Page 1 of 1

multiple sequential file creation?

Posted: Tue Jan 13, 2009 4:58 am
by jonathanhale
I have table blobs, consisting of blob_id (char16) and blob_cont (char 4MB)

I need to create sequential files for each row in blobs, where filename = blob_id and file content = blob_cont

Is there a way of creating multiple differently named sequential files simultaneously in DataStage?

Posted: Wed Jan 14, 2009 9:40 am
by chulett
Hmmm... not really, unless you know how many max you'll have ahead of time and build that many output stages into your job. Typical answer would be to create a single file and then script something after-job to split the file into multiple files with the names you require.

Another answer might be to write the output to a type 19 (?) hashed file, which is basically a directory and every 'record' becomes a file inside that directory. Pretty sure it's a type 19 but again you may need to rename the files post-job if you have a particular naming scheme in mind as I don't believe you can control the filenames.

Yet another answer may be (oddly enough) an XML Output stage with a 'trigger' column, just letting your data pass thru the stage with no 'xmling' going on. It creates new files whenever the value in the trigger column changes and the trigger column doesn't need to be output.
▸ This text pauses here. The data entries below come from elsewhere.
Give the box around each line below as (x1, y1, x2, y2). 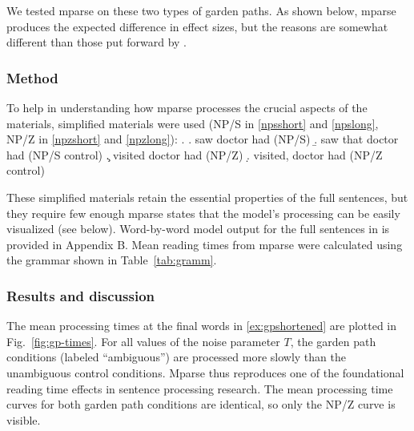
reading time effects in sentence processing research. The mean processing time (6, 380, 393, 397)
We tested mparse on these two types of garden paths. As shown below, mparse (6, 2, 396, 18)
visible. (6, 411, 41, 428)
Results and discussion (6, 285, 155, 305)
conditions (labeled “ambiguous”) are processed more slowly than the (6, 348, 346, 365)
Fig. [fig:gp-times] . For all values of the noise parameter (6, 332, 280, 349)
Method (6, 67, 58, 87)
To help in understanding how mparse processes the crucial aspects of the (6, 99, 368, 115)
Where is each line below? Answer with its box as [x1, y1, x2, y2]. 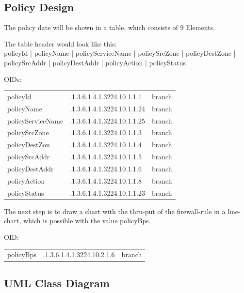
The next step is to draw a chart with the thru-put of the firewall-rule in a [4, 206, 226, 216]
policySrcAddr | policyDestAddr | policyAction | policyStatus [4, 57, 186, 67]
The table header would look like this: [4, 38, 117, 48]
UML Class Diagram [4, 275, 110, 290]
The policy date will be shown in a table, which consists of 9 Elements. [4, 22, 215, 32]
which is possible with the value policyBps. [23, 216, 151, 226]
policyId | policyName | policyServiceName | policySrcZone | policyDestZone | [4, 48, 236, 58]
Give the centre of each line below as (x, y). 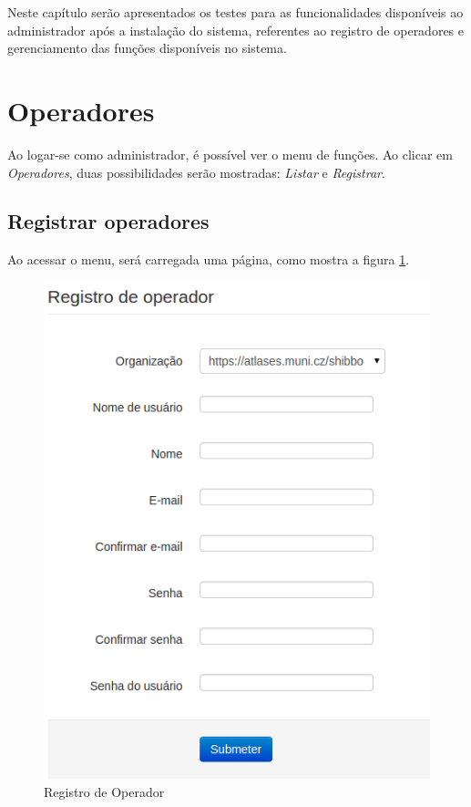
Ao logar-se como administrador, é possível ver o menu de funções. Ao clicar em (230, 154)
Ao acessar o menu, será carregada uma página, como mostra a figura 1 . (209, 259)
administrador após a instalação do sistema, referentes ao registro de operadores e (236, 30)
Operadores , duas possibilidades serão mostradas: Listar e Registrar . (196, 172)
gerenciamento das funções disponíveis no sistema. (147, 48)
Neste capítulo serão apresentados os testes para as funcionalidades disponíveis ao (235, 12)
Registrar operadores (108, 221)
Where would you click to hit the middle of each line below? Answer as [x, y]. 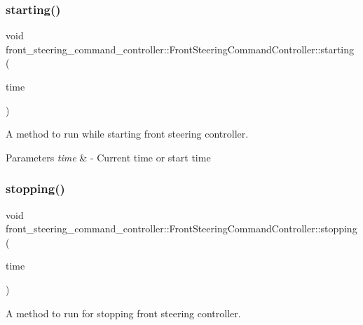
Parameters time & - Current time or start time [108, 157]
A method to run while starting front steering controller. [127, 134]
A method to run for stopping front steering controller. [123, 313]
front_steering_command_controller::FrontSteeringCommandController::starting [180, 49]
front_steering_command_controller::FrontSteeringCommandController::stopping [181, 228]
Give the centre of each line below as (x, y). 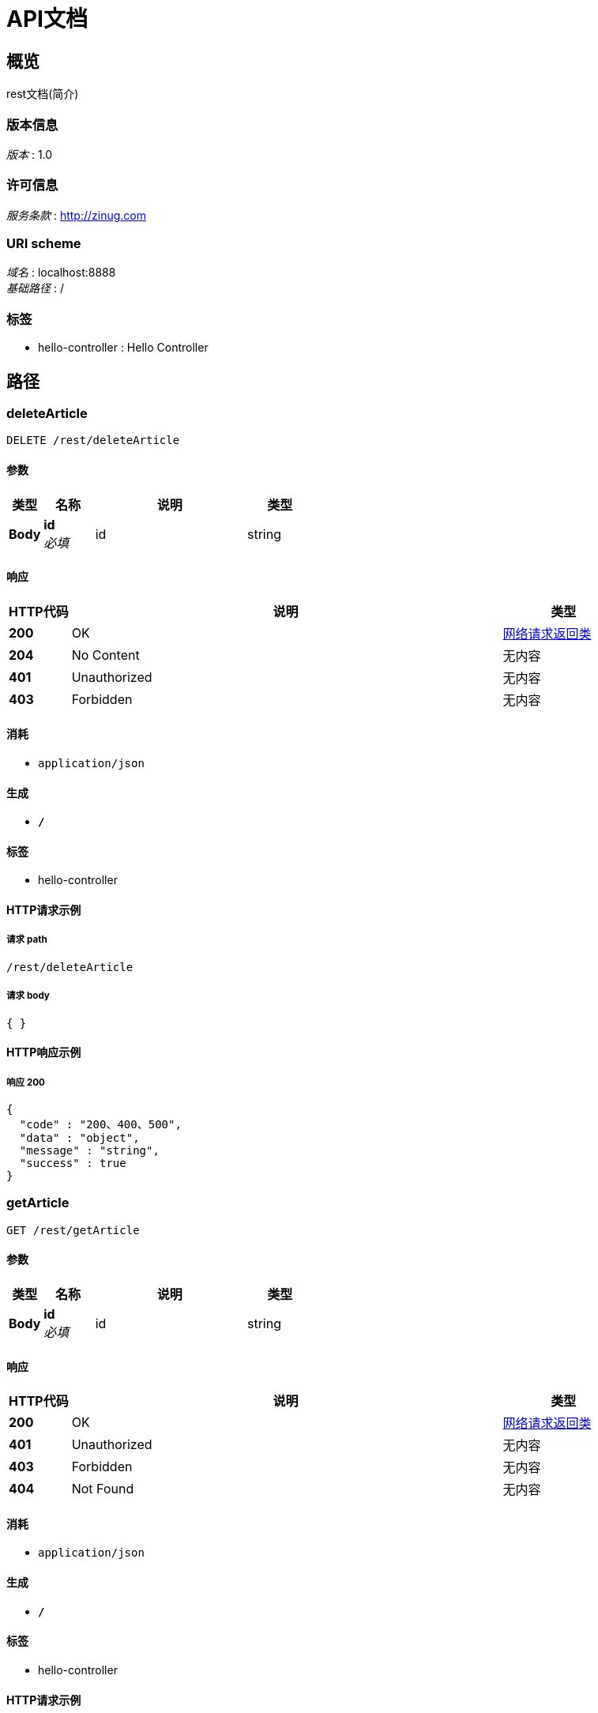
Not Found (103, 1489)
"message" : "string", (89, 1151)
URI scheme (44, 244)
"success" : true (73, 1163)
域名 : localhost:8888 (61, 273)
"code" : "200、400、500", (100, 1125)
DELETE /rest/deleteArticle (93, 440)
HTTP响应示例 (44, 1052)
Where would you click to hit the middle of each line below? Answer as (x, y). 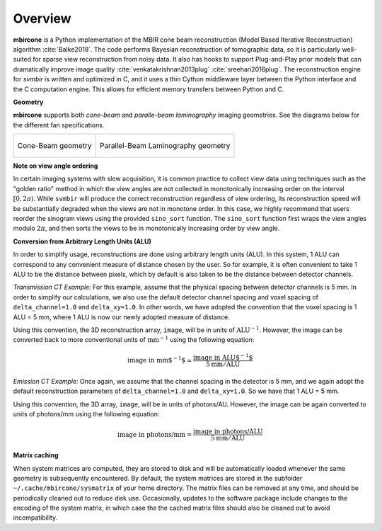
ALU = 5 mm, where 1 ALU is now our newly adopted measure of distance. (121, 317)
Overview (42, 18)
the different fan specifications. (59, 125)
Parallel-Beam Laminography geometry (165, 146)
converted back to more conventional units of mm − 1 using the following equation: (134, 339)
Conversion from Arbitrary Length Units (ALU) (82, 241)
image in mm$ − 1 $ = (160, 360)
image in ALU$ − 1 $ (223, 357)
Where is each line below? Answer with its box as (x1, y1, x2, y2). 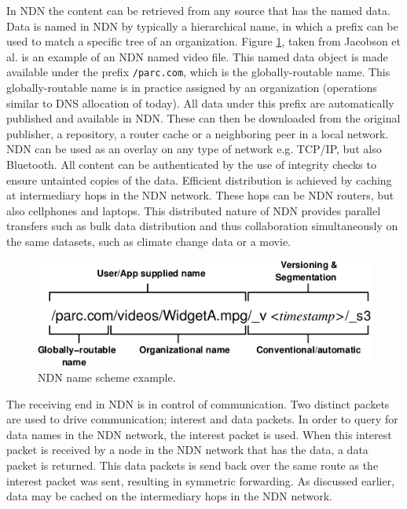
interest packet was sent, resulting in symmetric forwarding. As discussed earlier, (6, 472, 395, 489)
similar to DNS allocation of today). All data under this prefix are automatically (6, 94, 394, 111)
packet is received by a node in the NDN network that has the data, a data (6, 441, 368, 458)
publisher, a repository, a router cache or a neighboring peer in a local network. (6, 125, 389, 141)
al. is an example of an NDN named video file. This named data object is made (6, 48, 388, 64)
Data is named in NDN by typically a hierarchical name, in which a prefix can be (6, 17, 398, 34)
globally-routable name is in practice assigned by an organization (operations (6, 79, 377, 96)
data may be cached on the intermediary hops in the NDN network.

Posted: Wed Jan 14, 2009 10:48 am
by chulett
Well... not sure I would have ponied up some of those thoughts if I'd known we were talking about two million files daily. Except perhaps academically. :wink:

I think your "Option 3" is a perfectly valid solution, kudos for coming up with that.

Posted: Wed Jan 14, 2009 11:21 am
by throbinson
Option 4
A single job that contains an output link to a Folder stage. This will write a unique file per row of incoming data almost exactly like Option 3. The first column in the derivation would be the file path/name, the second, third, etc. is the data.

Posted: Wed Jan 21, 2009 5:13 am
by jonathanhale
Option 4 does also work - slightly slower than the routine version - and in my testing I was not successful in passing the path. i.e. the path must be set by a job parameter, and col 1 to the folder stage becomes filename, col 2, etc file content.

Despite the theoretical likelihood that Parallel jobs will not be particularly helpful for this requirement, we are still interested in comparing the performance of parallel against server.

However, no folder stage available for parallel jobs. Is there an equivalent/alternative? Can file sets be utilised like this for output?

A Parallel routine can not be basic. Anybody ever come across a basic to C++ converter? :D

Otherwise, I guess I need to write a C++ routine that sits on the server file system to be called from the parallel job? Is that the right theory?

Any other comments or remarks?

Posted: Wed Jan 21, 2009 5:28 am
by throbinson
A parameter for the path will work in the Folder Path name of the Folder Stage Properties tab. This didn't work for you? I do not know a way to replicate the folder stage write in EE although I am sure that cat can be skinned.